* **Source material**
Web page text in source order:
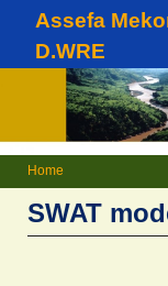
Assefa
D.WRE
Home
SWAT
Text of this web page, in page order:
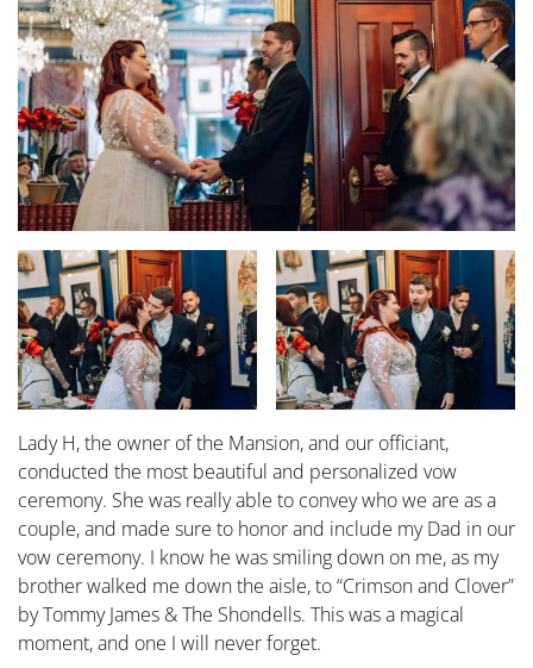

* **Problem description**
Set down the material above exactly as it reads, but not its pictures.

* **Problem solution**
Web page text in source order:
Assefa
D.WRE
Home
SWAT
Text of this web page, in page order:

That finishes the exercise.